Wallets put away as charities' reputations in tatters
A 'Sunday Independent'/ Millward Brown Poll tracks a chilling effect following the multiple pay scandals.
THE shocking extent of the damage caused to charities by the scandals over executive pay is revealed for the first time in the latest Sunday Independent/Millward Brown poll.
The poll suggests that Irish people are now deeply sceptical of the charity sector, and that more than half of us are less likely to donate money in future.
The findings reflect the enormous reputational damage that charities have suffered as a result of the succession of controversies over how much they pay senior executives.
Eight in 10 people polled said they have become more suspicious of charitable organisations, while 95 per cent believe they must be more transparent about the funds they get.
There was an overwhelming view among the public that a maximum salary should be set for senior managers in charities; 90 per cent of those polled believed there should be a salary cap.
The findings of today's poll also reflect the financial hit that many charities have suffered.
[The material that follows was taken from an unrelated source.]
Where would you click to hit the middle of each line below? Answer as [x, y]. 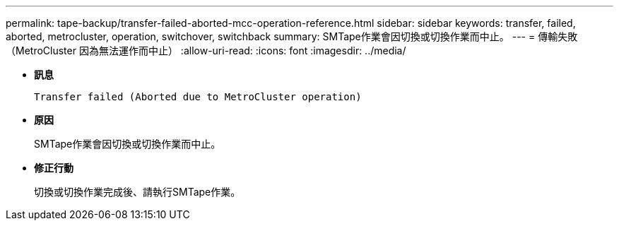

More than half of those polled – or 52 per cent – donated less to charity as a result of the controversies. And more than half said they are less likely to give to charities in the future.
Irish charities are already grappling with a combined €270m in funding from the State and the public in three years. A study published in December by Boardmatch Ireland – which matches volunteer directors with not-for-profit organisations and charities – found that they collectively experienced an eight per cent decrease in funding since 2011. Those losses have been exacerbated by the various charity controversies.
Charities ranging from hospitals to disability organisations have been dogged by disclosures about top-ups paid to senior executives revealed in a Health Service Executive audit last year.
Since then, the board of the Central Remedial Clinic has stepped down, after admitting that charitable funds were used to pay the salary and pension of its former chief executive. The Rehab Group has also come under intense scrutiny after its former chief executive, Angela Kerins, refused to disclose her salary.
The Sunday Independent/Millward Brown poll was conducted last week in the aftermath of the latest revelations about the Rehab Group, about the enormous consultancy fees the charity paid members of the board.
A former vice chairman of the charity, John Hussey, was paid €2.5m in consultancy fees over 11 years, along with pension contributions totalling €391,000 as well as director's fees.
Some members of the board recorded their "shock" and "dismay" on becoming aware of the payments in 2004, and Mr Hussey's contract was later terminated.
In a new development, the Sunday Independent has learned that Rehab's current company secretary, Keith Poole, had raised concerns about fees as far back as 2001, at a time when he was finance director. Mr Poole raised concerns about the "approvals process" for fees and the fees paid to directors of holding companies in 2001.
In a statement, Rehab said that the "issue was addressed" at the time.
Separately, Mr Hussey's deal with Rehab was put in place at a time when the charity's chief executive was Frank Flannery, who was later paid €409,000 for lobbying for the organisation.
Mr Flannery, a key Fine Gael strategist, was a director of the charity from 2011 but resigned from the board and his Fine Gael positions after details of his paid lobbying work emerged.
Mr Flannery and his successor as chief executive, Angela Kerins – who also resigned from Rehab – are expected to reply to another PAC request that they appear before it. If they refuse, the PAC may try to compel them.
When asked by how much its fundraising has declined, Rehab said this weekend: "While we continue to monitor trends closely, we cannot provide a figure at this point in time."